Buckeye Engineering issue 32 news briefs

Engineer wins 2021 President’s Prize

The Ohio State University has selected two graduating seniors as recipients of the 2021 President’s Prize for their projects dedicated to helping underserved patients and community partners through the power of education and sustainable practices.

Dominique Hadad

Dominique Hadad, an industrial and systems engineering major, and Christina Allen, majoring in international development and human nutrition, each will receive a $50,000 living stipend and up to $50,000 in startup funding through the President’s Prize, the highest university recognition bestowed on exceptional students committed to social change. They will tap into Ohio State’s global community of alumni, supporters and partners while working with faculty mentors and other experts to launch their projects.

“Christina and Dominique represent the best of our Buckeye family,” said Ohio State President Kristina M. Johnson. “They are brilliant, hard-working young women who have chosen to selflessly dedicate themselves to improving health and environmental outcomes in our community. I am excited to see all they will accomplish.” Read the full story.

Fueling the need for speed

A rider on the Voxan Wattman electric motorcycle.
The Voxan Wattman electric motorcycle set a total of eleven new world speed records at Châteauroux airfield in France, on October 30 and 31 and November 1, 2020.  [Photo credit: Venturi]

It’s hard to imagine riding a motorcycle at a speed of 228 mph, but that is exactly what rider Max Biaggi did on November 3, 2020 when he and the Voxan Wattman team broke 11 world records for the world’s fastest electric motorcycle.

Voxan Wattman is run by Venturi, lead sponsor of Ohio State’s Buckeye Bullet, the world’s fastest electric vehicle. So it was no surprise when Venturi owner Gildo Pastor called on Ohio State to help break yet another speed record.

Center for Automotive Research (CAR) Lead Engineer Prashanth Ramesh and Visiting Scholar Faissal El Idrissi, along with graduate student Yatin Khanna and undergraduate Noah Holleyfield, collaborated with Voxan Motors engineers to design, fabricate and test the battery pack for the record-breaking motorcycle. Read the full story.

Student coaches help peers excel

Students study and chat in a lecture hall.
The Academic Coaching in Engineering Program offers inclusive spaces where students can study together and get help from peer coaches. [photo taken prior to pandemic]
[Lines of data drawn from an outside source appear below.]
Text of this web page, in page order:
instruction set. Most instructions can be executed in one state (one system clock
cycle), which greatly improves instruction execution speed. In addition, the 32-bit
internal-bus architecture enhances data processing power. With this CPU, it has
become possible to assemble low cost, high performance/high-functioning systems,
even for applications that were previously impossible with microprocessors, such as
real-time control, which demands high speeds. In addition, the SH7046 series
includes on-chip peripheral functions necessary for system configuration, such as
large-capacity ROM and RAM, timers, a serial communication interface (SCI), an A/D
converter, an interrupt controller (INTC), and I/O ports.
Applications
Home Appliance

Ohio State student Martha Cibasu wouldn’t be a chemical engineering major today without the support she received through the Academic Coaching in Engineering (ACE) Program.
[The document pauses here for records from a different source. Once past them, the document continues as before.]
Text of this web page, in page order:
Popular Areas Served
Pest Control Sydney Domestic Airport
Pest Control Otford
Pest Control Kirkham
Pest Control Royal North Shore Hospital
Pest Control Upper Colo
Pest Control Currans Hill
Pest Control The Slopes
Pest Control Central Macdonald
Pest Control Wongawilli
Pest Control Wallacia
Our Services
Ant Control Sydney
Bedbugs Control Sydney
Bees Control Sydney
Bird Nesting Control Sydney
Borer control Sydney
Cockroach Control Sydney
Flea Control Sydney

“I wouldn’t have stayed in engineering if it wasn’t for ACE,” Cibasu said. “Being able to spend time with people who understand the same struggle as me, who have been through the same classes and get help was extremely helpful.”

ACE provides peer-assisted tutoring and supplemental instruction led by upper-class engineering students to diverse and women students to help them succeed. On average the program helps more than 100 students per year, said Edwin Lee, who manages ACE. Read the full story.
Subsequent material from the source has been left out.